Jun 13, 2021 Latest post:
Jun 30, 2021
Welcome to our CaringBridge website. We are using it to keep family and friends updated in one place. We appreciate your support and words of hope and encouragement. Thank you for visiting.
About 7 years ago or so we got our first trampoline. When jumping, Brennan complained of his heart hurting to the point of crying. I thought he was just out of shape (HA!...nice mom) and not used to all that physical activity so my advice was that it would get easier, better, and he just needed to jump more often! While I was kind of dismissive, I did mention this to his Nurse Practitioner when we went in for a well child check up. She listened to his heart and asked if anyone had told us he had a heart murmur, to which we answered no. She referred us on to pediatric cardiology to have it checked out. We got connected to a pediatric cardiologist by the name of Dr.
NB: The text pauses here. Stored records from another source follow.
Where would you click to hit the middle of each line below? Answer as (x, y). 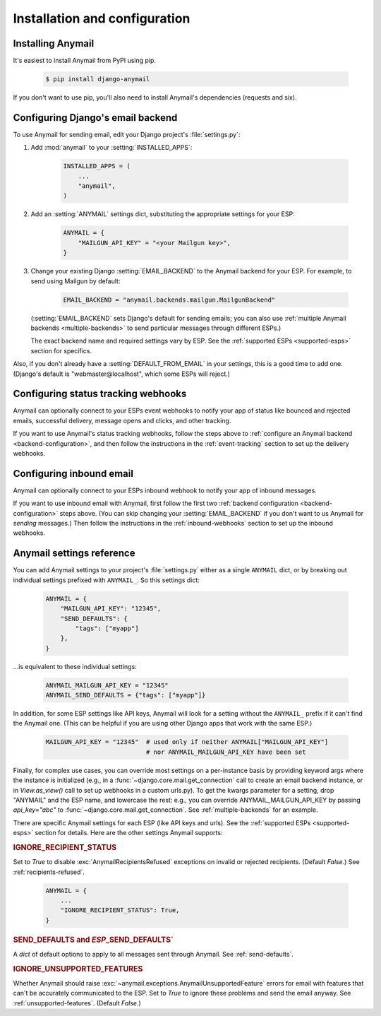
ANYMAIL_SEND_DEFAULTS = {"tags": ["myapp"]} (126, 695)
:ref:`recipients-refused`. (49, 872)
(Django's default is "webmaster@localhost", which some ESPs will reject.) (122, 374)
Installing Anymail (54, 43)
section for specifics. (61, 350)
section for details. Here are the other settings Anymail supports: (129, 833)
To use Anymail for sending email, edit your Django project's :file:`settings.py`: (127, 134)
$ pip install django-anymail (98, 79)

O'Leary who would come to Mayo in EC on occasion from Mayo in Rochester, MN. We learned Brennan did not have a heart murmur, but instead had a biscuspid aortic valve with aortic enlargement. A bicuspid aortic valve is an aortic valve that has two flaps or cusps instead of three. This has caused a significant amount of backward flow of blood or regurgitation and has enlarged his aorta. An enlarged aorta increases the risk of a tear in the lining of the aorta so Brennan was told he should not participate in any full contact sports for fear of what a blow to the chest could do. A biscuspid aortic valve can be hereditary so we all went in for an EKG. Brennan was the only one who has it. They tell us it is a true blessing for this to be discovered as often times it goes undetected. When you hear about those young athletes dropping dead out on the football field they probably had something similar that had gone undetected. So, we are so very thankful it was detected!
We have been doctoring through Mayo for many years and we knew at some point Brennan would need to have an open heart surgery to replace the aortic valve. The hope was to get him to be close to an adult so they wouldn't have to replace a child's sized one that he would outgrow to then put in an adult sized one. When we went to Rochester a few months ago for a day of appointments we were told, "The time has come."
There are a couple different options for Brennan. The first option and the one we are hoping and praying for is the Ross Procedure. This one is newer to the medical community. They will go in and remove Brennan's bad aortic valve and replace the aortic valve with his pulmonary valve. They will then replace his pulmonary valve with a cadaver valve. The aortic valve is the valve that works the hardest in the body and because it does so much work it can't take someone else's valve. The pulmonary valve does not have to work nearly as hard as the aortic valve so this one can handle a cadaver valve. This surgery is a bit riskier as both of Brennan's valves will be operated on at the same time but it would NOT require him to be on blood thinners for the rest of his life and that would be a major bonus!
The second option is for Brennan to receive a mechanical valve. This option is tried and true and they know exactly what they are doing with this procedure. However, this one would require Brennan to have to be on blood thinners for the rest of his life, which would come with many downfalls.
So, we are hoping and praying his pulmonary valve is healthy enough to take over the super important job of the aortic valve.
We will be heading to Rochester on Sunday, June 13th. Starting at 7 AM on Monday we have a full day of appointments at Mayo Clinic and then on Tuesday we will be at St. Mary's Hospital for the surgery with Dr. Dearani and his team. We were told to plan on being there for a week, give or take.
Please keep Brennan in your prayers...let's pray for a successful Ross procedure and a smooth recovery!!